*Task requirements:*
Output the full listing below exactly as it reads, and skip anything that is a picture.

*Information given:*

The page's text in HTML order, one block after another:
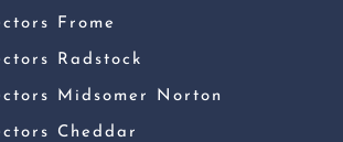
Frome
Radstock
Midsomer Norton
Cheddar
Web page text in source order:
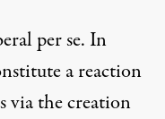
per se. In
a reaction
via the creation
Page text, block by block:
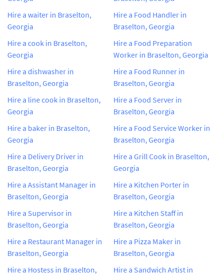
Hire a waiter in Braselton,
Georgia
Hire a cook in Braselton,
Georgia
Hire a dishwasher in
Braselton, Georgia
Hire a line cook in Braselton,
Georgia
Hire a baker in Braselton,
Georgia
Hire a Delivery Driver in
Braselton, Georgia
Hire a Assistant Manager in
Braselton, Georgia
Hire a Supervisor in
Braselton, Georgia
Hire a Restaurant Manager in
Braselton, Georgia
Hire a Hostess in Braselton,
Hire a Food Handler in
Braselton, Georgia
Hire a Food Preparation
Worker in Braselton, Georgia
Hire a Food Runner in
Braselton, Georgia
Hire a Food Server in
Braselton, Georgia
Hire a Food Service Worker in
Braselton, Georgia
Hire a Grill Cook in Braselton,
Georgia
Hire a Kitchen Porter in
Braselton, Georgia
Hire a Kitchen Staff in
Braselton, Georgia
Hire a Pizza Maker in
Braselton, Georgia
Hire a Sandwich Artist in
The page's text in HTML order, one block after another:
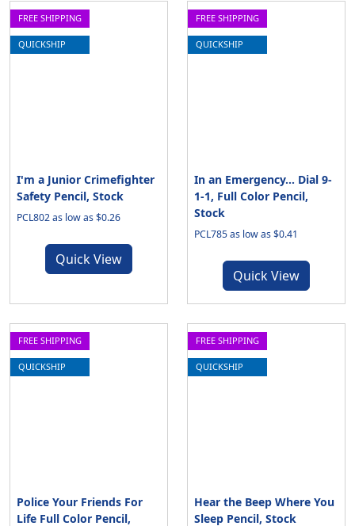
FREE SHIPPING
QUICKSHIP
I'm a Junior Crimefighter
Safety Pencil, Stock
PCL802 as low as $0.26
Quick View
FREE SHIPPING
QUICKSHIP
In an Emergency... Dial 9-
1-1, Full Color Pencil,
Stock
PCL785 as low as $0.41
Quick View
FREE SHIPPING
QUICKSHIP
Police Your Friends For
Life Full Color Pencil,
FREE SHIPPING
QUICKSHIP
Hear the Beep Where You
Sleep Pencil, Stock
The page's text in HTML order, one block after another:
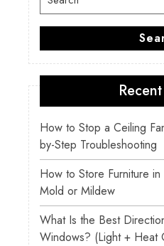
for:
How to Stop a Ceiling
by-Step Troubleshooting
How to Store Furniture
Mold or Mildew
What Is the Best
Windows? (Light + Heat
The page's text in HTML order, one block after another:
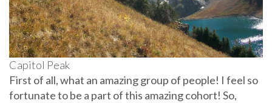
Capitol Peak
First of all, what an amazing group of people! I feel so
fortunate to be a part of this amazing cohort! So,
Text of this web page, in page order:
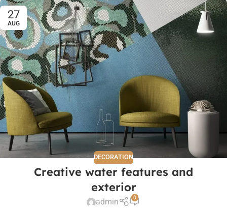
27
AUG
DECORATION
Creative water features and
exterior
admin 0
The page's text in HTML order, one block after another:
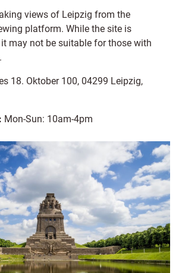
views of Leipzig from the
platform. While the site is
may not be suitable for those with
18. Oktober 100, 04299 Leipzig,
Mon-Sun: 10am-4pm
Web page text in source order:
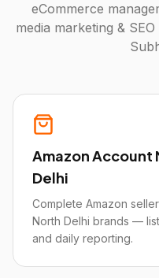
eCommerce
media marketing &
Amazon Account
Delhi
Complete Amazon
North Delhi brands —
and daily reporting.
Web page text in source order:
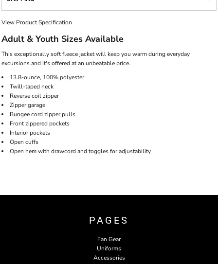
View Product Specification
Adult & Youth Sizes Available
This exceptionally soft fleece jacket will keep you warm during everyday
excursions and it's offered at an unbeatable price.
13.8-ounce, 100% polyester
Twill-taped neck
Reverse coil zipper
Zipper garage
Bungee cord zipper pulls
Front zippered pockets
Interior pockets
Open cuffs
Open hem with drawcord and toggles for adjustability
PAGES
Fan Gear
Uniforms
Accessories
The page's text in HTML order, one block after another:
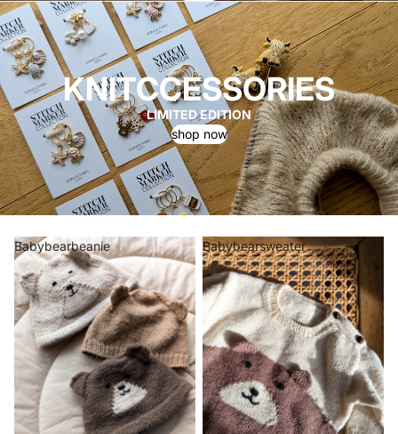
KNITCCESSORIES
LIMITED EDITION
shop now
Babybearbeanie Babybearsweater
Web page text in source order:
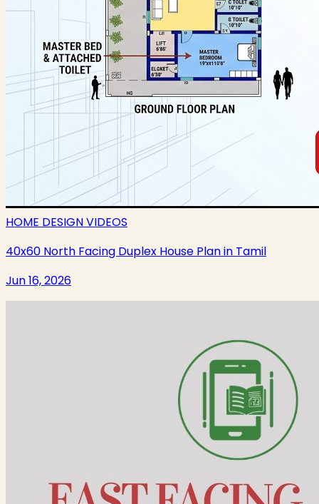
HOME DESIGN VIDEOS
40x60 North Facing Duplex House Plan in Tamil
Jun 16, 2026
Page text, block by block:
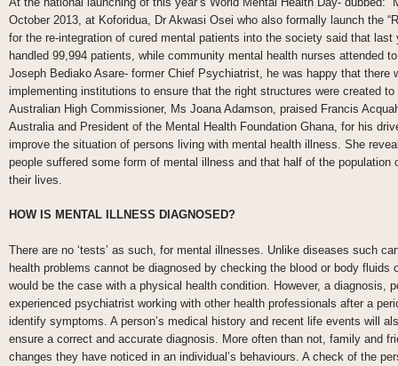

*Exercise solution:*
The page's text in HTML order, one block after another:
Frome
Radstock
Midsomer Norton
Cheddar
Web page text in source order:
per se. In
a reaction
via the creation
Page text, block by block:
Hire a waiter in Braselton,
Georgia
Hire a cook in Braselton,
Georgia
Hire a dishwasher in
Braselton, Georgia
Hire a line cook in Braselton,
Georgia
Hire a baker in Braselton,
Georgia
Hire a Delivery Driver in
Braselton, Georgia
Hire a Assistant Manager in
Braselton, Georgia
Hire a Supervisor in
Braselton, Georgia
Hire a Restaurant Manager in
Braselton, Georgia
Hire a Hostess in Braselton,
Hire a Food Handler in
Braselton, Georgia
Hire a Food Preparation
Worker in Braselton, Georgia
Hire a Food Runner in
Braselton, Georgia
Hire a Food Server in
Braselton, Georgia
Hire a Food Service Worker in
Braselton, Georgia
Hire a Grill Cook in Braselton,
Georgia
Hire a Kitchen Porter in
Braselton, Georgia
Hire a Kitchen Staff in
Braselton, Georgia
Hire a Pizza Maker in
Braselton, Georgia
Hire a Sandwich Artist in
The page's text in HTML order, one block after another:
FREE SHIPPING
QUICKSHIP
I'm a Junior Crimefighter
Safety Pencil, Stock
PCL802 as low as $0.26
Quick View
FREE SHIPPING
QUICKSHIP
In an Emergency... Dial 9-
1-1, Full Color Pencil,
Stock
PCL785 as low as $0.41
Quick View
FREE SHIPPING
QUICKSHIP
Police Your Friends For
Life Full Color Pencil,
FREE SHIPPING
QUICKSHIP
Hear the Beep Where You
Sleep Pencil, Stock
The page's text in HTML order, one block after another:
for:
How to Stop a Ceiling
by-Step Troubleshooting
How to Store Furniture
Mold or Mildew
What Is the Best
Windows? (Light + Heat
The page's text in HTML order, one block after another:
Capitol Peak
First of all, what an amazing group of people! I feel so
fortunate to be a part of this amazing cohort! So,
Text of this web page, in page order:
27
AUG
DECORATION
Creative water features and
exterior
admin 0
The page's text in HTML order, one block after another:
views of Leipzig from the
platform. While the site is
may not be suitable for those with
18. Oktober 100, 04299 Leipzig,
Mon-Sun: 10am-4pm
Web page text in source order:
eCommerce
media marketing &
Amazon Account
Delhi
Complete Amazon
North Delhi brands —
and daily reporting.
Web page text in source order:
View Product Specification
Adult & Youth Sizes Available
This exceptionally soft fleece jacket will keep you warm during everyday
excursions and it's offered at an unbeatable price.
13.8-ounce, 100% polyester
Twill-taped neck
Reverse coil zipper
Zipper garage
Bungee cord zipper pulls
Front zippered pockets
Interior pockets
Open cuffs
Open hem with drawcord and toggles for adjustability
PAGES
Fan Gear
Uniforms
Accessories
The page's text in HTML order, one block after another:
KNITCCESSORIES
LIMITED EDITION
shop now
Babybearbeanie Babybearsweater
Web page text in source order:
HOME DESIGN VIDEOS
40x60 North Facing Duplex House Plan in Tamil
Jun 16, 2026
Page text, block by block:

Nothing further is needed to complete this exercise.